The first major attempt to establish some consistent policy and practice in disclosure appears to be the Attorney-General’s Guidelines issued in 1981. Although not law, the Court of Appeal was prepared to quash convictions because of breeches of them. The guidelines issued advice on the disclosure of unused material including allowing the copying of any items under 50 pages, or inspection by the defence of those documents over 50 pages having removed any sensitive material, however it gave discretion to the prosecution not to make disclosure on a number of issues, “including a ‘belief’ that the defence may be trying to persuade a witness to retract their original statement, or to disclosing a statement believed to be untrue which may be needed to rebut any further statement given in evidence to be used in cross examined”.

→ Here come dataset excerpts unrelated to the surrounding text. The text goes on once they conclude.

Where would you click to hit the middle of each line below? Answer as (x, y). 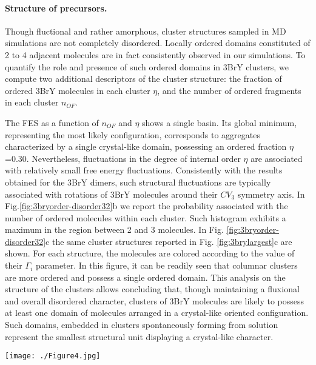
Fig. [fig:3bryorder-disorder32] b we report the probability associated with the (146, 206)
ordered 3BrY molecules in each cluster (78, 90)
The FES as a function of (52, 122)
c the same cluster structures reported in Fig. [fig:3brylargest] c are (169, 241)
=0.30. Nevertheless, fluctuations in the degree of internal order (123, 158)
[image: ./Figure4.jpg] (53, 356)
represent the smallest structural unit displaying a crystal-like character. (139, 336)
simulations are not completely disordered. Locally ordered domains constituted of (158, 43)
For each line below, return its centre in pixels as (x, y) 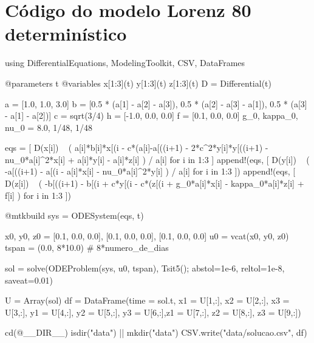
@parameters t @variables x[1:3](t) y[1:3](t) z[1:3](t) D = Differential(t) (138, 83)
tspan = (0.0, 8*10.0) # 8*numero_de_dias (87, 248)
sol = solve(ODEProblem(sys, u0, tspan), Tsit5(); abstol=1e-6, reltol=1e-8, (145, 268)
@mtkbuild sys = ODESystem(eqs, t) (74, 215)
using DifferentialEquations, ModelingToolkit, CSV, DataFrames (125, 63)
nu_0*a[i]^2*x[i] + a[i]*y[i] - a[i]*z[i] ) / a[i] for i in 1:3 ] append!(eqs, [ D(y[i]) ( (157, 159)
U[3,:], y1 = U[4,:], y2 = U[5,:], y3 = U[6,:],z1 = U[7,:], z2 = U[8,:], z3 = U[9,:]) (153, 312)
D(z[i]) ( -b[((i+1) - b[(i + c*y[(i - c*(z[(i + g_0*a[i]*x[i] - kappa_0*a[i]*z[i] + (155, 183)
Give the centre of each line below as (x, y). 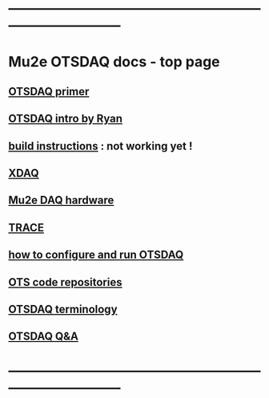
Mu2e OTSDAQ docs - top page (114, 62)
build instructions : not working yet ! (100, 146)
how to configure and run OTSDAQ (96, 255)
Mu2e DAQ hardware (61, 201)
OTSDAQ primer (49, 91)
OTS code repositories (65, 282)
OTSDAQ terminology (63, 309)
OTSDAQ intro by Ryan (65, 119)
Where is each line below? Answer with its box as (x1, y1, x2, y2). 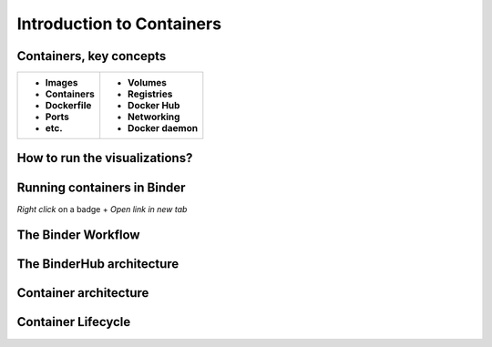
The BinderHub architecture (16, 256, 179, 272)
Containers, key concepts (16, 48, 167, 64)
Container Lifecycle (16, 314, 131, 330)
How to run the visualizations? (16, 150, 193, 166)
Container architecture (16, 285, 149, 301)
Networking (128, 110, 180, 123)
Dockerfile (45, 99, 92, 112)
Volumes (128, 77, 168, 89)
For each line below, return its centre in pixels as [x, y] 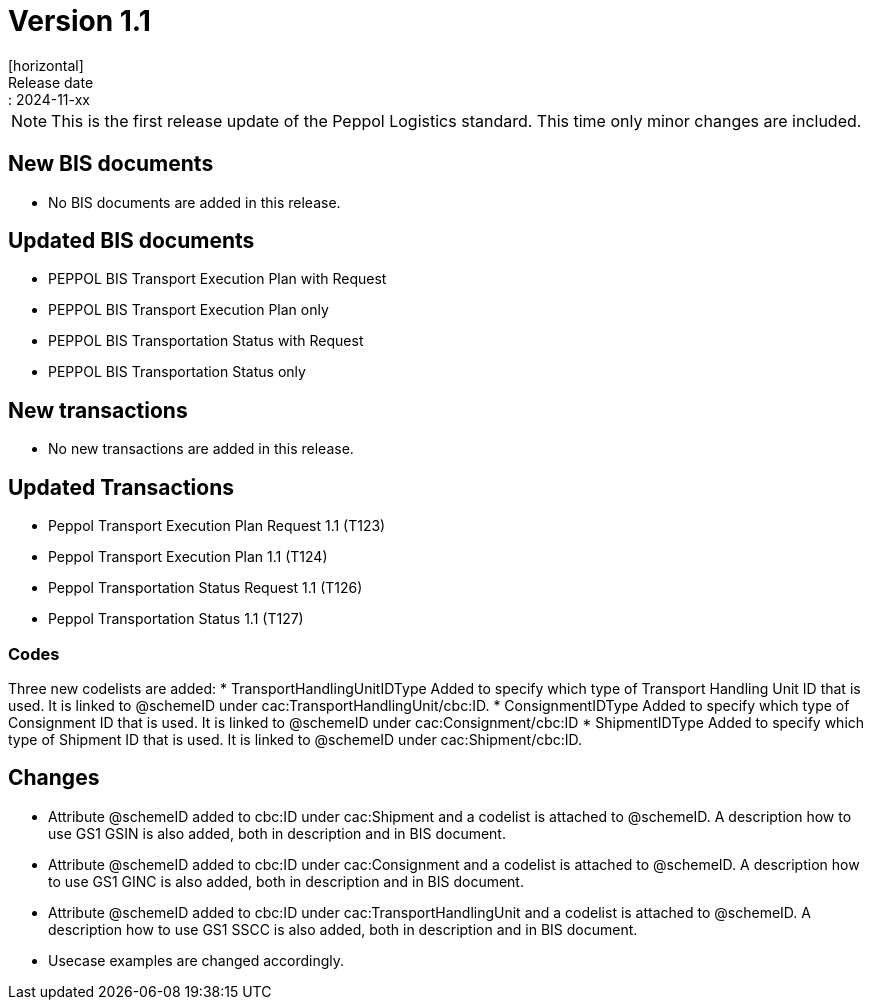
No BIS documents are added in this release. [194, 202]
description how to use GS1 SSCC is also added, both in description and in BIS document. [343, 929]
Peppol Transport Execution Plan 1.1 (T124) [188, 557]
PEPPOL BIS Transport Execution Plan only [188, 310]
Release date [51, 82]
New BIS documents [111, 164]
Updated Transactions [121, 487]
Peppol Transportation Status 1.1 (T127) [176, 619]
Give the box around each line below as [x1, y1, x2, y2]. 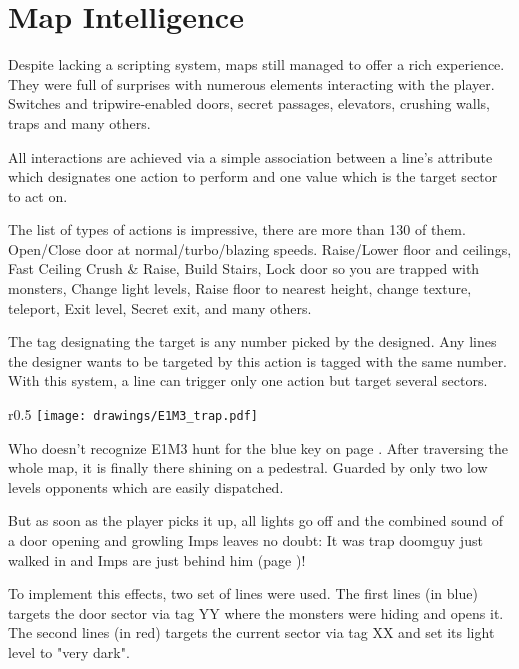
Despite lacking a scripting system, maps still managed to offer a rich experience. [8, 54, 505, 75]
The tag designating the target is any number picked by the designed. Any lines [8, 331, 497, 352]
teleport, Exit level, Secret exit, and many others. [8, 297, 312, 318]
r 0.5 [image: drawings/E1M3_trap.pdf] [8, 404, 258, 425]
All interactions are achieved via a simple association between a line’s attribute [8, 146, 493, 167]
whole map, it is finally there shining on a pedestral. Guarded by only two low [8, 457, 488, 478]
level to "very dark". [8, 642, 130, 663]
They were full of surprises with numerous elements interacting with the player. [8, 73, 495, 94]
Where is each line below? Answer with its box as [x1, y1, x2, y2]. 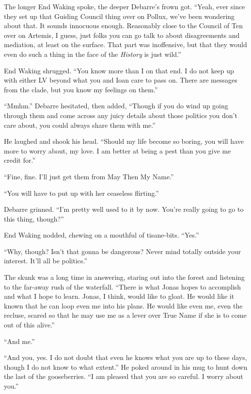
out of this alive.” [4, 320, 55, 330]
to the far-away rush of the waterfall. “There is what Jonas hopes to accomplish [4, 281, 241, 291]
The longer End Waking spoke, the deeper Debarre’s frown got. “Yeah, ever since [4, 1, 245, 11]
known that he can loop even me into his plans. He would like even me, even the [4, 300, 243, 310]
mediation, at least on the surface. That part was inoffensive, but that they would [4, 39, 247, 50]
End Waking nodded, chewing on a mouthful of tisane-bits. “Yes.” [4, 230, 199, 240]
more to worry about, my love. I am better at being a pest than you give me [4, 145, 231, 155]
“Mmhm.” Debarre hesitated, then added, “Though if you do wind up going [4, 101, 228, 111]
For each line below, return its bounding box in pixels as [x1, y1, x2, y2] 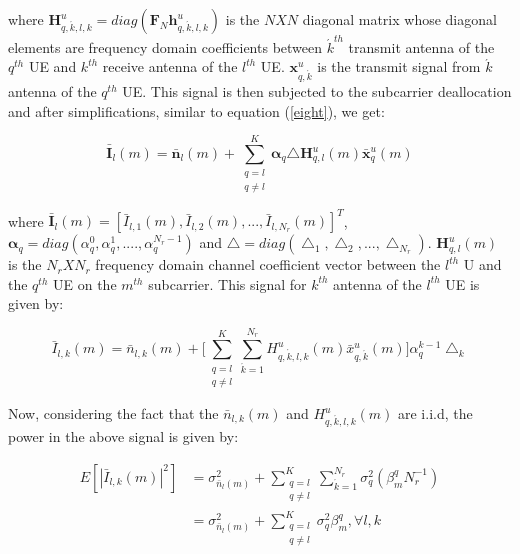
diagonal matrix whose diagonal [302, 9, 497, 29]
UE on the [53, 273, 117, 294]
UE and [28, 56, 77, 77]
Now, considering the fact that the [8, 403, 219, 424]
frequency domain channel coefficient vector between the [95, 254, 441, 275]
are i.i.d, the [397, 403, 473, 424]
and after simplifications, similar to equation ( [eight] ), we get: [8, 100, 385, 121]
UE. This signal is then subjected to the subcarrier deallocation [122, 81, 512, 102]
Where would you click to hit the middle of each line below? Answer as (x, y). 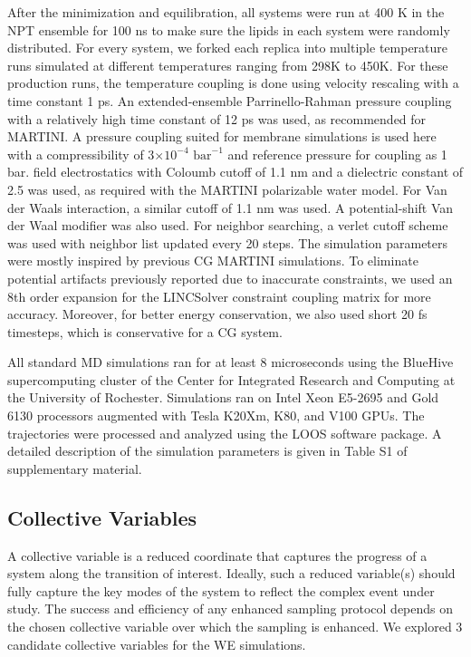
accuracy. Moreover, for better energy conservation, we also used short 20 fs (217, 314)
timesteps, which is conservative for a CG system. (145, 331)
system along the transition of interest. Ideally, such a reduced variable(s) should (231, 573)
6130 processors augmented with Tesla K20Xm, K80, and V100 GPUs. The (216, 415)
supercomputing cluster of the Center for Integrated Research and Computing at (231, 379)
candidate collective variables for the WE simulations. (157, 644)
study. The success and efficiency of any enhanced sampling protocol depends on (231, 609)
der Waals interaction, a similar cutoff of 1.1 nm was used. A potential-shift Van (231, 207)
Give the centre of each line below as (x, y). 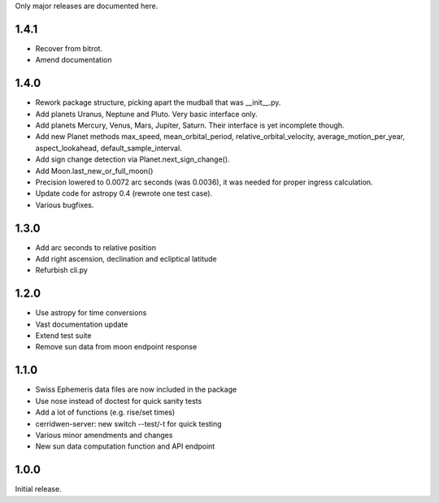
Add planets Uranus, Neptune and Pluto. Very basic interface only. (146, 114)
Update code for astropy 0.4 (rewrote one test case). (124, 193)
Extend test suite (63, 336)
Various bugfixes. (65, 205)
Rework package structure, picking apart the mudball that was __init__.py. (158, 102)
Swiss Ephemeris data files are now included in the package (136, 389)
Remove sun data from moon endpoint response (116, 347)
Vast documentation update (82, 324)
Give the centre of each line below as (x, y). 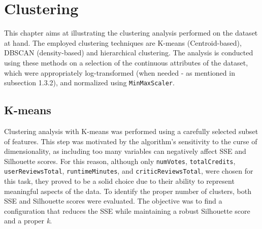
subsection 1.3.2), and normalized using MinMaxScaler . (89, 83)
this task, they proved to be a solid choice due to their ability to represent (119, 181)
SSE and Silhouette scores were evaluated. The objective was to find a (113, 201)
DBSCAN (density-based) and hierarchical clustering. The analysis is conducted (129, 53)
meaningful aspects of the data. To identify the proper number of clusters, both (128, 191)
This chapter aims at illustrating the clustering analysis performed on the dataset (131, 33)
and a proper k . (28, 221)
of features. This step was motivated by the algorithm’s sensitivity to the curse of (131, 141)
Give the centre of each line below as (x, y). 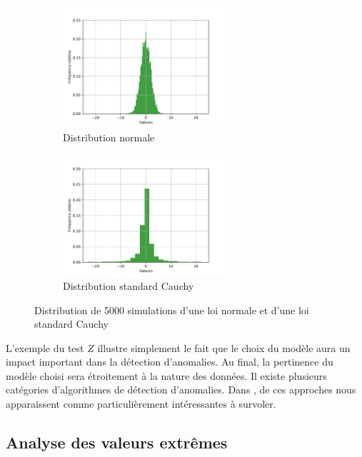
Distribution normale (109, 137)
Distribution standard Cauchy (129, 285)
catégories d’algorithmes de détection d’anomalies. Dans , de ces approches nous (181, 390)
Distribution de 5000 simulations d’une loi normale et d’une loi (172, 310)
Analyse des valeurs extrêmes (117, 442)
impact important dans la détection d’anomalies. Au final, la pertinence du (170, 362)
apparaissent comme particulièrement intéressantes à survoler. (141, 404)
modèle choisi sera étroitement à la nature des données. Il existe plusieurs (166, 375)
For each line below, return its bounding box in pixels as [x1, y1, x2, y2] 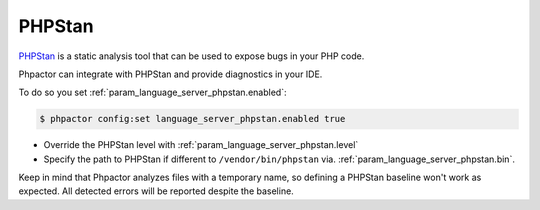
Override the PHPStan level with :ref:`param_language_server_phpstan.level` [43, 139, 359, 151]
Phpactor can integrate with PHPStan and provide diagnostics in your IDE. [18, 68, 323, 80]
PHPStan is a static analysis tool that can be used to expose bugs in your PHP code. [18, 50, 365, 62]
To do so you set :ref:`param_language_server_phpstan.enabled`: [18, 86, 287, 99]
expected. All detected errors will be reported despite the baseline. [18, 185, 294, 197]
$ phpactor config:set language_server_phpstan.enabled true [39, 113, 346, 125]
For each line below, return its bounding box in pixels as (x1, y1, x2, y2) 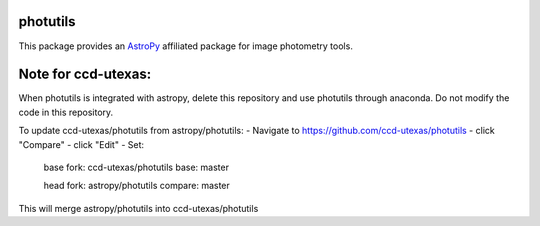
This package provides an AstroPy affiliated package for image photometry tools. (18, 40, 354, 52)
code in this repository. (18, 106, 114, 118)
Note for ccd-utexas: (18, 66, 152, 83)
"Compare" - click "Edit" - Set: (18, 138, 145, 150)
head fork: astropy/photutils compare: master (43, 180, 230, 192)
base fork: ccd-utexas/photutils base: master (43, 161, 230, 173)
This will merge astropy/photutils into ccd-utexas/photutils (18, 202, 259, 214)
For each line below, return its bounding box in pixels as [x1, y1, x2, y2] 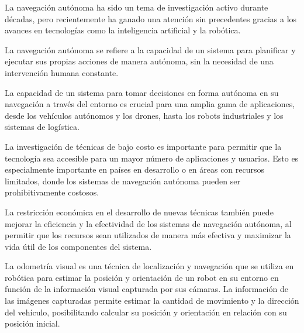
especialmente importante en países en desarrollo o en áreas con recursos [5, 163, 265, 176]
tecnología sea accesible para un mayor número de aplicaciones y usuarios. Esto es [5, 152, 299, 164]
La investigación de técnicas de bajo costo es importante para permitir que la [5, 140, 282, 152]
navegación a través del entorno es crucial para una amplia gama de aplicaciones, [5, 98, 295, 110]
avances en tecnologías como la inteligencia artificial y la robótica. [5, 24, 241, 36]
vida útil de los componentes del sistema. [5, 240, 152, 252]
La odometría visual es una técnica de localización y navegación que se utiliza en [5, 260, 294, 272]
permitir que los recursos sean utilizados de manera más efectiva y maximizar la [5, 229, 291, 241]
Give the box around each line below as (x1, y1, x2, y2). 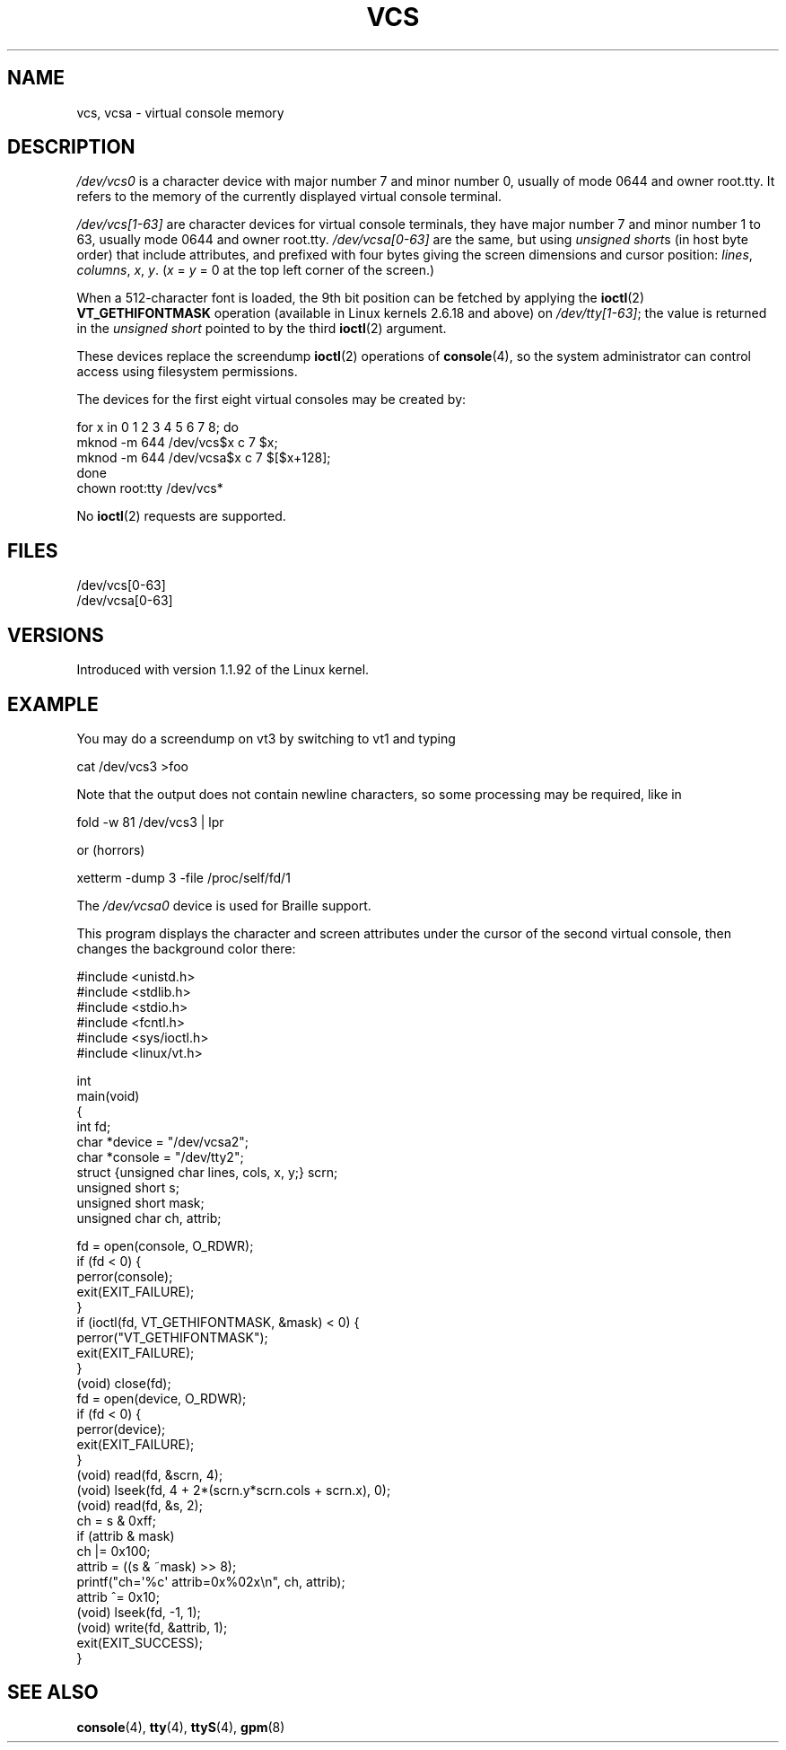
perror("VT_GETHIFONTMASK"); (76, 1329, 268, 1345)
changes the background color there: (76, 940, 296, 956)
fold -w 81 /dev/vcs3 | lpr (76, 813, 224, 830)
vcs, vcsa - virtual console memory (76, 104, 284, 120)
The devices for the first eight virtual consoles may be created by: (76, 391, 467, 408)
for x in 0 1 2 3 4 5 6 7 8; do (76, 419, 239, 435)
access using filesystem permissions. (76, 364, 298, 380)
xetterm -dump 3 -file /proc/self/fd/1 (76, 869, 291, 885)
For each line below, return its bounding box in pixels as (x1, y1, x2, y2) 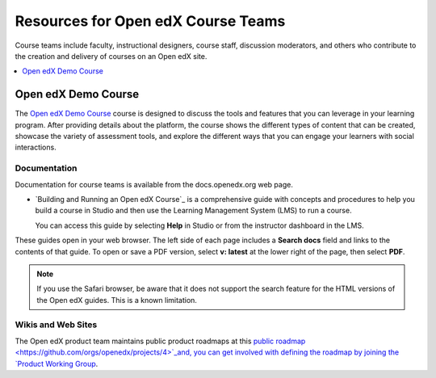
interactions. (15, 142, 57, 153)
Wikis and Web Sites (15, 319, 98, 330)
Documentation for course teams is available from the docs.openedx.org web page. (15, 179, 294, 189)
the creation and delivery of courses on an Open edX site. (15, 51, 208, 61)
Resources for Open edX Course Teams (15, 12, 286, 30)
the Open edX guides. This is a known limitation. (36, 295, 198, 304)
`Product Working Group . (15, 359, 99, 368)
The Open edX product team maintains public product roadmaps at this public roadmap (15, 336, 306, 346)

There are a plethora of other relevant cases which highlight the lack of disclosure, many with tragic consequences. Two which can be used to summarise the main problems are that of R v Kiszko who in 1976 was convicted for the murder of an 11yr old girl. The main evidence against him was his alleged confession which he later denied at court. His conviction was quashed in 1991 after it was established that evidence stored by police included the child’s underwear which contained semen. It was known by the police that Kiszko had mental age of twelve making his confession at best unreliable, more worrying was that they knew he suffered from a physical condition making him incapable of producing semen.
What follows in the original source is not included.